Florida, Colorado, New York, Pennsylvania and other states are thinking of passing bills that would require people who sell electronics to impose a recycling fee on consumers at the time of purchase, according to a CEO of one of the major recyclers.
The bills are largely based around a bill passed in California that put a $6 to $10 recycling fees on PCs and cell phones, according to John Shegerian, CEO of Electronic Recyclers. Since then, California has expanded the scope of the policy to include anything that has a power cord coming out of it.
Businesses opposed the California bill, but have now changed their attitude.
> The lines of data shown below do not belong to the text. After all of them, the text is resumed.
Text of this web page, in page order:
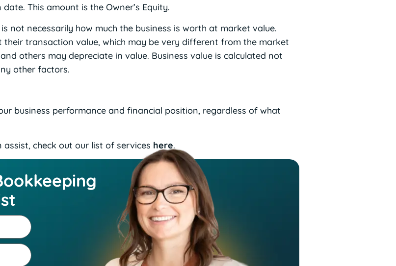
This amount is the Owner’s Equity.
not necessarily how much the business is worth at market value.
their transaction value, which may be very different from the market
others may depreciate in value. Business value is calculated not
other factors.
business performance and financial position, regardless of what
check out our list of services here.
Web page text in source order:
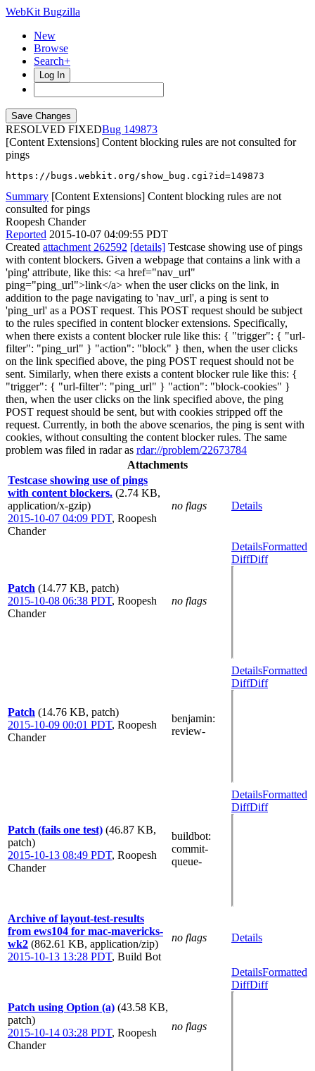
WebKit Bugzilla
New
Browse
Search+
Log In
RESOLVED FIXED
149873
[Content Extensions] Content blocking rules are not consulted for
pings
https://bugs.webkit.org/show_bug.cgi?id=149873
Summary [Content Extensions] Content blocking rules are not
consulted for pings
Roopesh Chander
Reported 2015-10-07 04:09:55 PDT
Created attachment 262592 [details] Testcase showing use of pings
with content blockers. Given a webpage that contains a link with a
'ping' attribute, like this: <a href="nav_url"
ping="ping_url">link</a> when the user clicks on the link, in
addition to the page navigating to 'nav_url', a ping is sent to
'ping_url' as a POST request. This POST request should be subject
to the rules specified in content blocker extensions. Specifically,
when there exists a content blocker rule like this: { "trigger": { "url-
filter": "ping_url" } "action": "block" } then, when the user clicks
on the link specified above, the ping POST request should not be
sent. Similarly, when there exists a content blocker rule like this: {
"trigger": { "url-filter": "ping_url" } "action": "block-cookies" }
then, when the user clicks on the link specified above, the ping
POST request should be sent, but with cookies stripped off the
request. Currently, in both the above scenarios, the ping is sent with
cookies, without consulting the content blocker rules. The same
problem was filed in radar as rdar://problem/22673784
Attachments
Testcase showing use of pings
with content blockers. (2.74 KB,
application/x-gzip)
2015-10-07 04:09 PDT, Roopesh
Chander
no flags Details
Patch (14.77 KB, patch)
2015-10-08 06:38 PDT, Roopesh
Chander
no flags
DetailsFormatted
DiffDiff
Patch (14.76 KB, patch)
2015-10-09 00:01 PDT, Roopesh
Chander
benjamin:
review-
DetailsFormatted
DiffDiff
Patch (fails one test) (46.87 KB,
patch)
2015-10-13 08:49 PDT, Roopesh
Chander
buildbot:
commit-
queue-
DetailsFormatted
DiffDiff
Archive of layout-test-results
from ews104 for mac-mavericks-
wk2 (862.61 KB, application/zip)
2015-10-13 13:28 PDT, Build Bot
no flags Details
Patch using Option (a) (43.58 KB,
patch)
2015-10-14 03:28 PDT, Roopesh
Chander
no flags
DetailsFormatted
DiffDiff
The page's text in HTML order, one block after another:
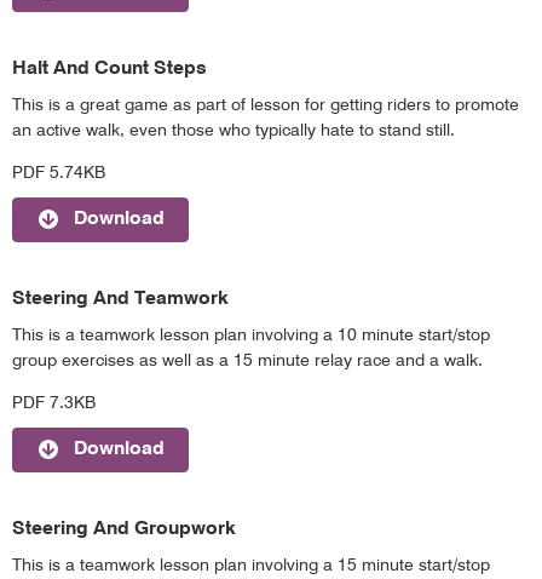
Halt And Count Steps
This is a great game as part of lesson for getting riders to promote
an active walk, even those who typically hate to stand still.
PDF 5.74KB
Download
Steering And Teamwork
This is a teamwork lesson plan involving a 10 minute start/stop
group exercises as well as a 15 minute relay race and a walk.
PDF 7.3KB
Download
Steering And Groupwork
This is a teamwork lesson plan involving a 15 minute start/stop
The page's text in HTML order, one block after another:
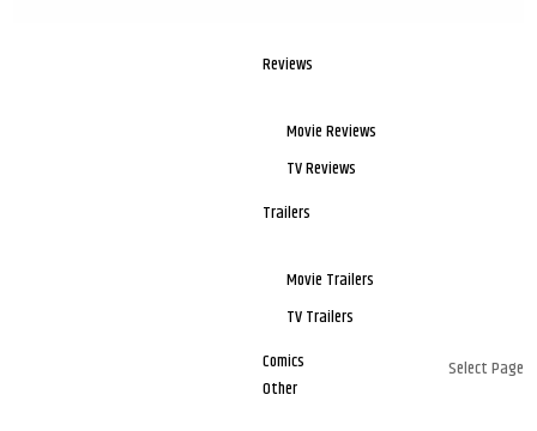
Reviews
Movie Reviews
TV Reviews
Trailers
Movie Trailers
TV Trailers
Comics
Other
Select Page
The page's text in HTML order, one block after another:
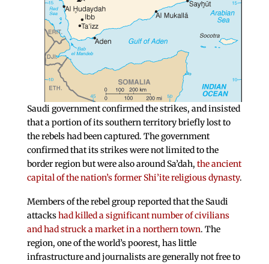
Saudi government confirmed the strikes, and insisted
that a portion of its southern territory briefly lost to
the rebels had been captured. The government
confirmed that its strikes were not limited to the
border region but were also around Sa’dah, the ancient
capital of the nation’s former Shi’ite religious dynasty.
Members of the rebel group reported that the Saudi
attackshad killed a significant number of civilians
and had struck a market in a northern town. The
region, one of the world’s poorest, has little
infrastructure and journalists are generally not free to
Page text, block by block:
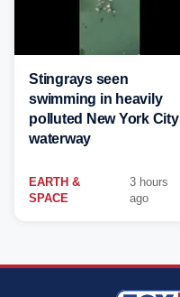
Stingrays seen
swimming in heavily
polluted New York City
waterway
EARTH &
SPACE
3 hours
ago

It’s good PR to be green, Shegerian noted, and it hasn’t killed electronics sales in the state.
And the amount of electronics that get recycled is rising. Sixty-five million pounds of e-waste got recycled in 2005 in California (the state also collected $73 million in recycling fees). That figure will rise to 130 million pounds in 2006.
“E-waste is the fasted growing solid waste stream in the entire world,” he said.
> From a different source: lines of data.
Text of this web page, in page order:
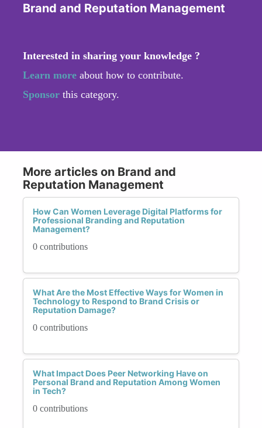
Brand and Reputation Management
Interested in sharing your knowledge ?
Learn more about how to contribute.
Sponsor this category.
More articles on Brand and
Reputation Management
How Can Women Leverage Digital Platforms for
Professional Branding and Reputation
Management?
0 contributions
What Are the Most Effective Ways for Women in
Technology to Respond to Brand Crisis or
Reputation Damage?
0 contributions
What Impact Does Peer Networking Have on
Personal Brand and Reputation Among Women
in Tech?
0 contributions
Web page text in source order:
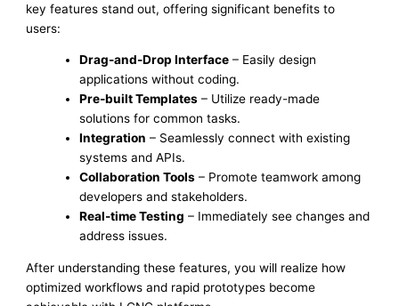
key features stand out, offering significant benefits to
users:
Drag-and-Drop Interface – Easily design
applications without coding.
Pre-built Templates – Utilize ready-made
solutions for common tasks.
Integration – Seamlessly connect with existing
systems and APIs.
Collaboration Tools – Promote teamwork among
developers and stakeholders.
Real-time Testing – Immediately see changes and
address issues.
After understanding these features, you will realize how
optimized workflows and rapid prototypes become
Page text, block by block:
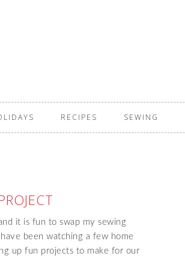
RECIPES SEWING
it is fun to swap my sewing
been watching a few home
up fun projects to make for our
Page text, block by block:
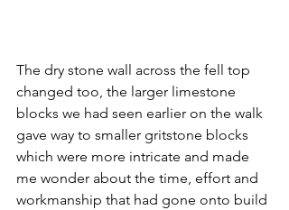
The dry stone wall across the fell top
changed too, the larger limestone
blocks we had seen earlier on the walk
gave way to smaller gritstone blocks
which were more intricate and made
me wonder about the time, effort and
workmanship that had gone onto build
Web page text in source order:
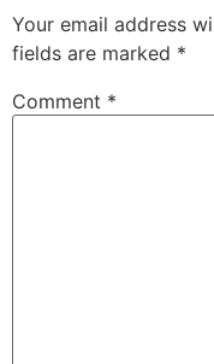
Your email address
fields are marked *
Comment *
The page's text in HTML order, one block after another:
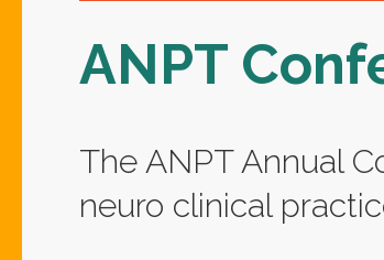
ANPT
The ANPT Annual
neuro clinical
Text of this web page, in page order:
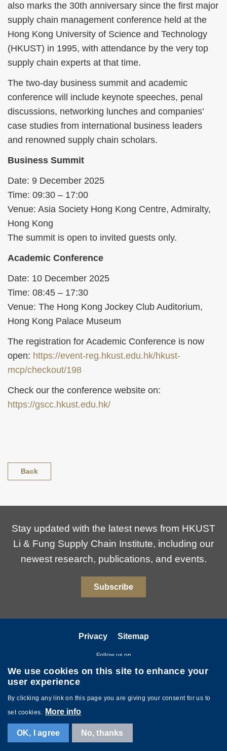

Electronic Recyclers, he added, makes its money two ways. First, the state gives it 48 cents for every pound of e-waste collected. The company has to give 20 cents a pound to collectors.
Second, it sells the raw materials back in the form of plastic and metal to PC and electronics manufacturers.
“We make a profit every month,” he said, a claim most companies that are only a few years old can make.